Click Advanced Parameter Configuration in the upper-right corner of the interface to go to the advanced parameter configuration page.
Modify the parameter values on the Advanced Parameter Configuration page.
Step 9: Configure resource groups
You can click Resource Group Configuration in the upper-right corner of the interface to view and switch the resource group used by the current task.
Step 10: Execute the synchronization task
After completing all configurations, click Complete Configuration at the bottom of the page.
On the
page, find the created synchronization task and click Start in the Operation column.Click the Name/ID of the corresponding task in the Task List to view the detailed execution process of the task.
Perform O&M operations on the synchronization task
View the status of the synchronization task
After the synchronization task is created, you can go to the Synchronization Task page to view all synchronization tasks created in the workspace and their basic information.
You can Start or Stop the synchronization task in the Operation column. In the More menu, you can Edit, View, and perform other operations on the synchronization task.
For started tasks, you can see the basic status of the task in Execution Overview. You can also click the corresponding overview area to view the execution details.
In the offline synchronization task from MySQL to MaxCompute:
If your task synchronization step is Full Synchronization, this section shows structure migration and full synchronization.

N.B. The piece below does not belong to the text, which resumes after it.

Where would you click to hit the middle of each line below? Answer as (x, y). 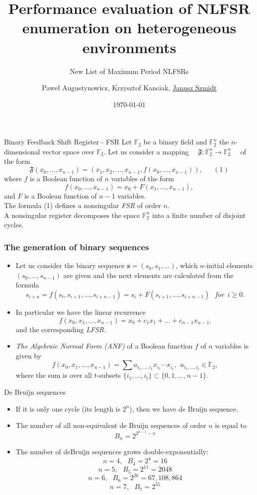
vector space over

If your task synchronization step is Incremental Synchronization, this section shows structure migration and incremental synchronization.
If your task synchronization step is Full Synchronization + Incremental Synchronization, this section shows structure migration, full synchronization, and incremental synchronization.
Task rerun
Direct rerun: Without modifying the task configuration, directly click the Rerun operation.
Effect: Reruns one-time tasks and updates periodic task properties.
Modify and rerun (add or remove tables): Edit the task, add or remove tables, and click Complete. At this point, the task operation will change to Apply Update. Clicking Apply Update will directly trigger the modified task to rerun.
Effect: Only newly added tables will be synchronized. Previously synchronized tables will not be synchronized again.
Modify and rerun (modify table name information): Edit the task, modify the destination table name or switch the destination table for synchronization, and click Complete. At this point, the task operation will change to Apply Update. Clicking Apply Update will directly trigger the modified task to rerun.
Effect: Synchronizes the modified tables. Unmodified tables will not be synchronized again.